6. Regarding A.28-Shafat Ali Khan the evidence is that PW. 65 police officer recovered an 1895 model rifle (MO 357) from the possession of A.28. It is unnecessary for us to delve into the evidence relating to the said recovery, for, it is admitted that nobody had tested to know whether it was a toy rifle or an actual one.

7. Evidence of testing the rifle is necessary to prove that it is a weapon falling within any of the categories mentioned in Section 5 (vide-titled: Jagjit Singh v. State of Punjab and titled: Manoj Kumar Achhelal Brahman v. State of Gujarat )

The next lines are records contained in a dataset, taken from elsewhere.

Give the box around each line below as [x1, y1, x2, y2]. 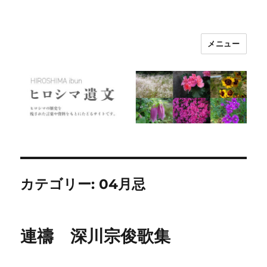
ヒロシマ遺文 [20, 44, 105, 61]
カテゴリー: [20, 176, 100, 193]
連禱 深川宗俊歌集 [20, 226, 171, 247]
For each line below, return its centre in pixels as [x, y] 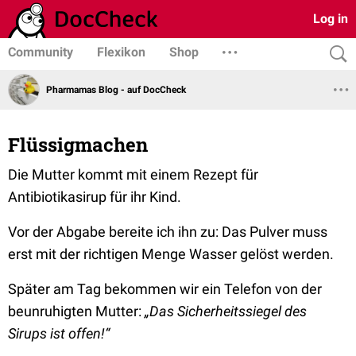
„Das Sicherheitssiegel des [224, 311]
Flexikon [121, 52]
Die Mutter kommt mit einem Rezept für [133, 174]
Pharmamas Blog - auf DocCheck [116, 89]
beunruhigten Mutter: [75, 311]
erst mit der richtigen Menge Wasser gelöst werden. [171, 254]
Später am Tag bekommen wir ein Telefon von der [165, 289]
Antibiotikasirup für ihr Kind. [98, 197]
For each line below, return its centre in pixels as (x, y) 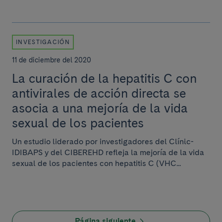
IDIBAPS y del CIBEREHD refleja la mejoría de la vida (108, 152)
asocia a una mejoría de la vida (100, 108)
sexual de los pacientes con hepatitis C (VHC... (96, 163)
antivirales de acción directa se (99, 93)
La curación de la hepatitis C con (104, 78)
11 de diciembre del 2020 (52, 60)
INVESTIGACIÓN (43, 42)
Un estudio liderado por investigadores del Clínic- (103, 141)
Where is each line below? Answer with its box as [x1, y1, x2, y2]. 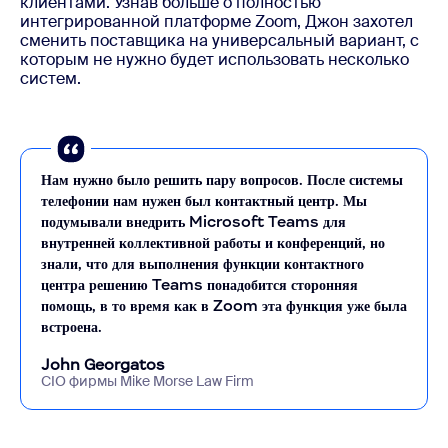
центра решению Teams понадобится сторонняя [41, 274, 358, 294]
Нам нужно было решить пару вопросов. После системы [41, 169, 403, 189]
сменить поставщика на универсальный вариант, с [20, 29, 419, 51]
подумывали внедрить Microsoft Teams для [41, 211, 346, 231]
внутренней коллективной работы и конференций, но [41, 232, 385, 252]
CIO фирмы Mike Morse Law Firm [41, 371, 254, 390]
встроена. [41, 316, 102, 336]
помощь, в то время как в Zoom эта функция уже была [41, 295, 407, 315]
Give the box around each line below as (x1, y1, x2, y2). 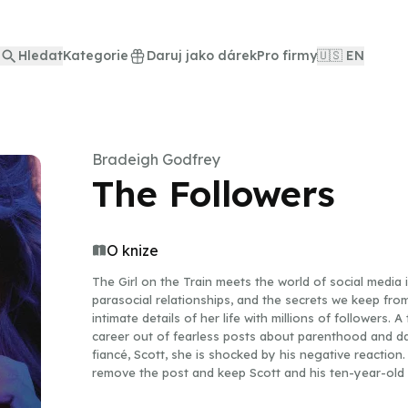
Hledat (18, 47, 63, 64)
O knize (107, 241, 158, 260)
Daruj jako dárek (147, 47, 257, 64)
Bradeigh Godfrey (92, 150, 220, 168)
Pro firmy (257, 47, 317, 64)
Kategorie (63, 47, 128, 64)
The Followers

8. We have, therefore, no possibility of reversing the order of acquittal as against the aforesaid three accused even in respect of Section 5 of TADA. 9. Mr A.S. Nambier learned senior counsel made a last attempt to sustain the charge against A.18-Venkateshwarulu as for offences under the Arms Act. The evidence adduced by the prosecution against A.18 was that PW.104 intercepted a jeep on 23.4.1992 in which three persons including A.18 were travelling and arms and ammunition were stocked in the jeep. The Designated Court discussed the said evidence and pointed out that even after A. 18 was produced in court on the next date the report relating to the seizure had not even been shown to the Magistrate and the said report had seen the light of the day in any court only as late as 4.5.1992. That apart, those arms and ammunition were also not tested to know whether they were the weapons falling within the purview of the penalising Sections of the Arms Act.

10. No effort was made by the prosecution as against any other accused. For the aforesaid reasons we confirm the order of acquittal and dismiss this appeal.